→ ASSIGNMENT: Every entry below should be copied exactly, minus the pictures.

::: AVAILABLE DATA

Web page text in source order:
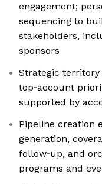
engagement;
sequencing to
stakeholders,
sponsors
Strategic
top‑account
supported by
Pipeline creation
generation,
follow‑up, and
programs and
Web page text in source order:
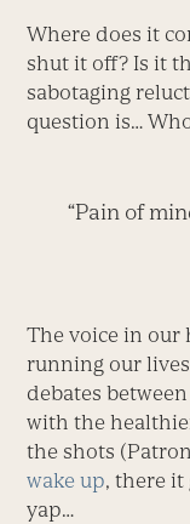
Where does it
shut it off? Is it
sabotaging
question is…
“Pain of
The voice in our
running our
debates
with the
the shots
wake up, there it
yap…
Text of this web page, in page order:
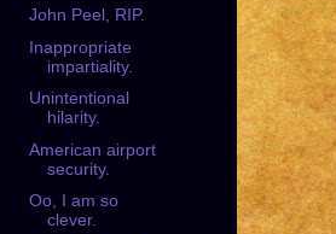
John Peel, RIP.
Inappropriate
impartiality.
Unintentional
hilarity.
American airport
security.
Oo, I am so
clever.
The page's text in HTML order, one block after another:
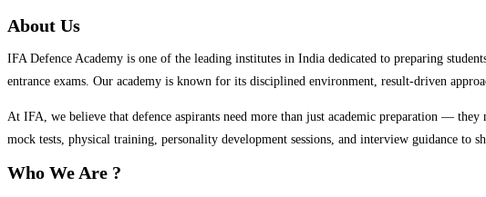
About Us
IFA Defence Academy is one of the leading institutes in India dedicated to preparing
entrance exams. Our academy is known for its disciplined environment, result-driven
At IFA, we believe that defence aspirants need more than just academic preparation —
mock tests, physical training, personality development sessions, and interview guidance to
Who We Are ?

::::::

→ PROBLEM SOLUTION:
Web page text in source order:
engagement;
sequencing to
stakeholders,
sponsors
Strategic
top‑account
supported by
Pipeline creation
generation,
follow‑up, and
programs and
Web page text in source order:
Where does it
shut it off? Is it
sabotaging
question is…
“Pain of
The voice in our
running our
debates
with the
the shots
wake up, there it
yap…
Text of this web page, in page order:
John Peel, RIP.
Inappropriate
impartiality.
Unintentional
hilarity.
American airport
security.
Oo, I am so
clever.
The page's text in HTML order, one block after another:
About Us
IFA Defence Academy is one of the leading institutes in India dedicated to preparing
entrance exams. Our academy is known for its disciplined environment, result-driven
At IFA, we believe that defence aspirants need more than just academic preparation —
mock tests, physical training, personality development sessions, and interview guidance to
Who We Are ?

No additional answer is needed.